Rencana Aklamasi di Munas Golkar, Pengamat: Mestinya Lebih Demokratis dari Partai Lain

Rencana Aklamasi di Munas Golkar, Pengamat: Mestinya Lebih Demokratis dari Partai Lain Ketua Umum Partai Golkar, Airlangga Hartarto (kanan), berjabat tangan dengan Ketua MPR, Bambang Soesatyo (kedua kanan) yang disaksikan Ketua Dewan Pembina Partai Golkar Aburizal Bakrie (ketiga kanan) dan Tokoh Senior Partai Golkar Akbar Tanjung, pada pembukaan Rapimnas Partai Golkar di Jakarta, Kamis (14/11/2019). (Foto&keterangan: Antara Foto).

JAKARTA - Partai Golkar akan melaksanakan Musyawarah Nasional (Munas) pada awal bulan Desember di Jakarta. Namun, pihak Airlangga Hartarto saat ini sedang mengupayakan, agar di Munas Golkar kali ini Calon Ketua Umum dipilih secara aklamasi, juga hanya ada calon tunggal.

Menanggapi hal itu, pengamat politik sekaligus Direktur Eksekutif Voxpol Center Research and Consulting, Pangi Syarwi Chaniago menilai, jika mekanisme pemilihan ketua umum secara aklamasi dilakukan pada Munas, maka Partai Berlambang Beringin ini tidak mencerminkan dirinya sebagai partai yang demokratis. Dengan kata lain, demokrasi di tubuh Golkar akan semakin suram.
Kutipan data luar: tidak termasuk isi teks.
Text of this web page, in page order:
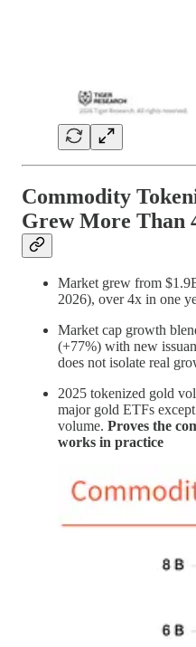
Commodity
Grew More Than
Market grew from
2026), over 4x in one
Market cap growth
(+77%) with new
does not isolate real
2025 tokenized gold
major gold ETFs
volume. Proves the
works in practice

"Golkar ini termasuk partai tertua di Indonesia, sudah matang dan melewati berbagai era perpolitikan di Indonesia, dari orde lama, orde baru hingga era reformasi saat ini. Mestinya lebih maju dan demokratis dari partai lain," kata Pangi di Jakarta, Kamis (14/11).
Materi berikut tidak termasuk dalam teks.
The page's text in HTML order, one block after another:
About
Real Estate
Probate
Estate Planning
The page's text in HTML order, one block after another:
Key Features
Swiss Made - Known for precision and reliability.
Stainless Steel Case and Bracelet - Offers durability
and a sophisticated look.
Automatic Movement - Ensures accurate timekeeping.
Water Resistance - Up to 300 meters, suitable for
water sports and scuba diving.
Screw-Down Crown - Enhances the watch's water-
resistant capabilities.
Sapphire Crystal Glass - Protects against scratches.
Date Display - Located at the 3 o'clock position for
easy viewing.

Menurut Pangi, mestinya moment Munas seperti ini harus dijadikan moment, untuk memunculkan kader dan tokoh terbaik Golkar

Tujuannya, untuk tampil dan menunjukkan kemampuan dan kapasitas mereka. Bukan malah memunculkan calon tunggal dan mematikan yang lainnya.

"Kalau seperti ini gayanya, Golkar kembali ke era orde baru. Karena, hanya ingin mempertahankan status quo saja. Partai Golkar adalah partai milik publik tertua di Indonesia, bukan partai milik saham tertentu, bukan partai milik dinasti" jelas Pangi.
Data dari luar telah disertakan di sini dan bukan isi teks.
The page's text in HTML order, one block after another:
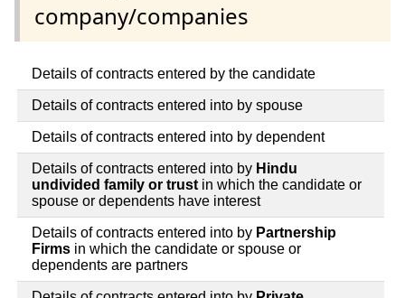
company/companies
Details of contracts entered by the candidate
Details of contracts entered into by spouse
Details of contracts entered into by dependent
Details of contracts entered into by Hindu
undivided family or trust in which the candidate or
spouse or dependents have interest
Details of contracts entered into by Partnership
Firms in which the candidate or spouse or
dependents are partners

Ia menambahkan, Partai Golkar tidak akan melawan demokrasi, karena partai ini dari dulu penuh dinamika dan memberi ruang kontestasi kepada setiap kader. Juga, memberi ruang gerak pada siapa pun untuk memimpin nahkoda partai tersebut.

Pangi pun menyarankan agar Munas Golkar membuka ruang pada kader lain. Terutama kepada kader yang kapasitas intelektual dan kepemimpinannya sudah mumpuni untuk tampil.

"Karena dengan seperti itu, Golkar akan kelihatan lebih demokratis dan terbuka dan tidak dikapling oleh satu orang atau kelompok tertentu saja yang ingin berkuasa," ujar Pangi.

Sementara itu, Direktur Politik Hukum Wain Advisory Indonesia, Sulthan Muhammad Yus, mengungkapkan bahwa Partai Golkar dikenal selalu dinamis. Sehingga, selalu terjadi persaingan sengit antarcalon ketua umum, dalam setiap penyelenggaraan Munas.

"Ini merupakan ciri khas Golkar. Oleh karenanya, jika dalam Munas Golkar pada Desember mendatang ada pihak-pihak yang ingin meredam persaingan tersebut dengan memaksakan aklamasi, hal tersebut berbahaya bagi eksistensi Partai Golkar," tegas Sulthan.